The group said a fall in pork prices in China was the main reason its half-year revenues fell 9 per cent to £38.5million and profits from £4.8million to £900,000, as it led to a drop in demand for its antibiotic Aivlosin. The volatile market in China – which accounts for more than 40pc of Eco Animal Health’s business – has affected a number of other companies.
But Eco Animal Health also took a wallop from putting a long-term project on the back-burner. Shares in the Surrey-based group tumbled 20.2 per cent, or 40.5p, to 160p.
Shareholders were reassured enough to send Hochschild up 14.3 per cent, or 17.4p, to 139.4p.
It has regained much ground since Monday’s nosedive – though it is still some way from the 165p it was worth at last Friday’s close.
The tumble could, as analysts are now pointing out, cost Hochschild its place in the FTSE 250.
Index overseer FTSE Russell will use companies’ market value at the close on Tuesday to determine which firms will be in the FTSE 100 and 250 – and which will be booted out. Darktrace (down 1.9 per cent, or 9.4p, to 479.6p) is among the favourites to lose its place in the Footsie reshuffle, which comes into effect in December.

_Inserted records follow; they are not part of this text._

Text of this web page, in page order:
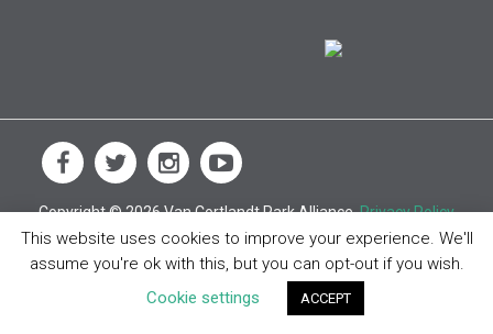
Copyright © 2026 Van Cortlandt Park Alliance.Privacy Policy
This website uses cookies to improve your experience. We'll
assume you're ok with this, but you can opt-out if you wish.
Cookie settings
ACCEPT

Meanwhile chemicals maker Johnson Matthey’s decision to exit the electric battery market could also cost it its place in the blue-chip index. Johnson Matthey was flat at 2135p last night.

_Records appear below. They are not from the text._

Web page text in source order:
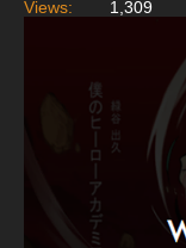
Views:
1,309
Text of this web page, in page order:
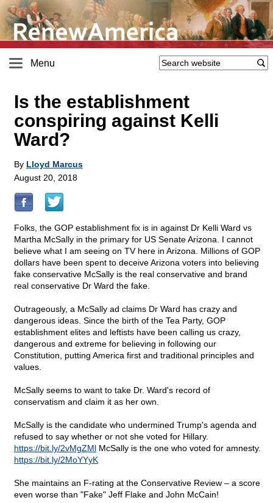
Menu
Is the establishment
conspiring against Kelli
Ward?
By Lloyd Marcus
August 20, 2018
Folks, the GOP establishment fix is in against Dr Kelli Ward vs
Martha McSally in the primary for US Senate Arizona. I cannot
believe what I am seeing on TV here in Arizona. Millions of GOP
dollars have been spent to deceive Arizona voters into believing
fake conservative McSally is the real conservative and brand
real conservative Dr Ward the fake.
Outrageously, a McSally ad claims Dr Ward has crazy and
dangerous ideas. Since the birth of the Tea Party, GOP
establishment elites and leftists have been calling us crazy,
dangerous and extreme for believing in following our
Constitution, putting America first and traditional principles and
values.
McSally seems to want to take Dr. Ward's record of
conservatism and claim it as her own.
McSally is the candidate who undermined Trump's agenda and
refused to say whether or not she voted for Hillary.
https://bit.ly/2vMgZMl McSally is the one who voted for amnesty.
https://bit.ly/2MoYYyK
She maintains an F-rating at the Conservative Review – a score
even worse than "Fake" Jeff Flake and John McCain!

The indexes had a muted but ultimately positive day with the FTSE 100 rising 0.33 per cent, or 24.05 points, to 7310.37, and the mid-cap FTSE 250 by 0.49 per cent, or 112.90 points, to 23279.96.
The boss of Cake Box (down 7.4 per cent, or 30p, to 375p) and his wife will land a £10.5million payday after selling down their stake in the egg-free bakery chain.
Sukh Chamdal and his wife Santosh sold 3m shares in the group ‘in response to investor demand’, though they still have a 25 per cent holding worth around £36million.
Mitchells & Butlers rose 3.6 per cent, or 8.4p, at 244.4p after the pub and restaurant group – which owns Harvester and All Bar One – said sales had improved markedly in August and September and were 2.7pc ahead of the same period in 2019.
In the retail sector Mothercare (up 3.1 per cent, or 0.58p, to 19.4p) returned to profit in the first half of the financial year after it implemented measures to improve profitability.
The embattled High Street retailer booked a £3.6million profit in the six months to September 25, bouncing back from a £13.2million loss a year earlier.
Crowne Plaza and Holiday Inn-owner Intercontinental Hotels Group (up 2.8 per cent, or 135p, to 5042p) received a rare double upgrade, courtesy of Jefferies, which also highlighted Premier Inn-owner Whitbread (up 2.8 per cent, or 84p, to 3108p) as another top pick in the leisure sector in an upbeat broke note. The pair were among the top Footsie risers.
Airport services group John Menzies rallied 2 per cent, or 5.5p, to 288p after it landed an extension to a long-standing arrangement with Easyjet across 21 airports in Europe.
Under the renewed contract, Menzies will take on tasks such as cabin cleaning and de-icing for the carrier, which it has worked with for 15 years.